In ServiceDesk Plus, we have provided you the convenience of searching for solution in a particular ticket based on you know, the subject of a particular email service desk search for resolution. So here you get the list of solutions available in the knowledge base, you can select the solution and copy it to the actual incident. And once it is copied, you can make use of the status to be changed over here to be resolved and as a technician I can also add the work log of how long I have been working on this particular ticket, the time spent and the troubleshooting that I have been through this particular incident.
So an incident must be closed only if the end user confirms that the resolution that I have provided is a valid one.

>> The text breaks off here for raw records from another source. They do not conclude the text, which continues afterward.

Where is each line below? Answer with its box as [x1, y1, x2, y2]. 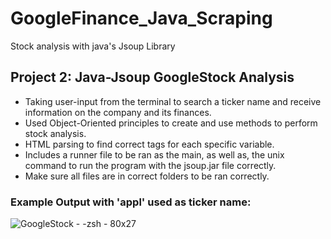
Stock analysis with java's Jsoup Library [10, 40, 176, 52]
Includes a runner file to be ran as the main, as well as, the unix [24, 148, 285, 161]
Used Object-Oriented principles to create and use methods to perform [24, 117, 318, 129]
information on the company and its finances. [24, 106, 212, 118]
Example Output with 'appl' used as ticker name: [10, 195, 252, 209]
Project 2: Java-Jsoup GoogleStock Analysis [10, 69, 295, 86]
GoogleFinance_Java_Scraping [10, 7, 273, 30]
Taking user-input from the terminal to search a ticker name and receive [24, 95, 322, 107]
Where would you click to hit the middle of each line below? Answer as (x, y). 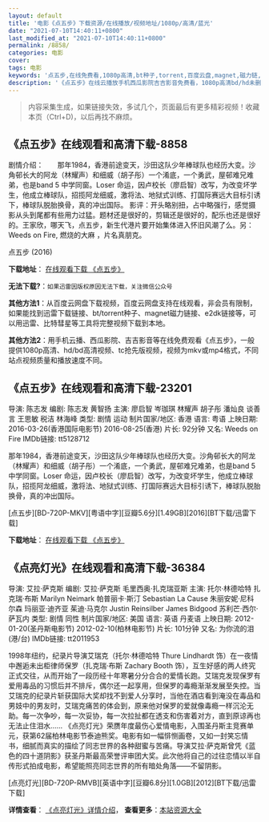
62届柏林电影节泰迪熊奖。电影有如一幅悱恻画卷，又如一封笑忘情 (142, 735)
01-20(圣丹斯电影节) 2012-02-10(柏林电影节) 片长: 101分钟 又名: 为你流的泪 (131, 628)
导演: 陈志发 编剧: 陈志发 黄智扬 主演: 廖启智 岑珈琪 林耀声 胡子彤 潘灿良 (126, 409)
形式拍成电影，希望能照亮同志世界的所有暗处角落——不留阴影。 (120, 765)
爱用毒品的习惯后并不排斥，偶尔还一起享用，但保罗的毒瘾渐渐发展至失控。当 (134, 685)
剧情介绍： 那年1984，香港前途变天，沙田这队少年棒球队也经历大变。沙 (132, 165)
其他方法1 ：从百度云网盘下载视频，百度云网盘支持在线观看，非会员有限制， (133, 303)
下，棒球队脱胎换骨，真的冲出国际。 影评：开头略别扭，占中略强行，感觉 (128, 205)

For this, we have a parameter under admin > request closing rules, so here is where we're going to define the mandatory fields which has to be filled in before you close a particular request and this is what I was talking about, acknowledgment from an end user and also Neil was talking about automation close of a particular ticket, here you can set once a ticket is moved to a resolve state, you can set an automation close where you can specify the number of days, three days after which a particular ticket gets automatically closed. This is also an important ITIL best practices where the technician doesn't have to constantly follow up for the response from the end user.
And next we're going to look into the satisfaction from the end user. We have an option under admin > survey settings, there was also a question from one of our attendees, what is the method do you use to evaluate the customer satisfaction? So for that, we have an option to enable survey which can be enabled for every ticket created in Service Desk has closed. This satisfaction level can be you know, the results of the survey will be shown under the survey result and there additional comments will also be listed below.
And going to the reporting module of how incident management can be best evaluated here, you have predefined more than 100 predefined reports that you can generate based on SLA violation, the number of incoming tickets per day and the pending tickets for each group technicians and the list of tickets with high priority, you can take a report under the reporting section and you you've got the option of making your own custom reports for all requests and choosing the type of fields that you require. So by this incident management will best work with ServiceDesk Plus.
So I'll also look into another question that was submitted by an end user. We are currently using ServiceDesk Plus version in our IT department, we would like to expand the system to the HR department, finance and others as well for the users to enter a service request, how can we do this?
In ServiceDesk Plus, the Enterprise version holds the feature of Service Catalogue by which, you can add a service category, so these are predefined service category which are available and adding a service to a service category will allow you to choose the list of your users to whom you want to show these services. So the user groups can be configured under admin > user groups. And you have a criteria that you could choose here, so job title is... so you can select, you can set a filter using which it will show you the list of users who belongs to the IT department and once a service request is configured, you can show this only to the IT department by which the other user groups will not have access to this service.
So by this, we conclude the session on how best we can use incident management in ServiceDesk Plus. Thank you all for attending.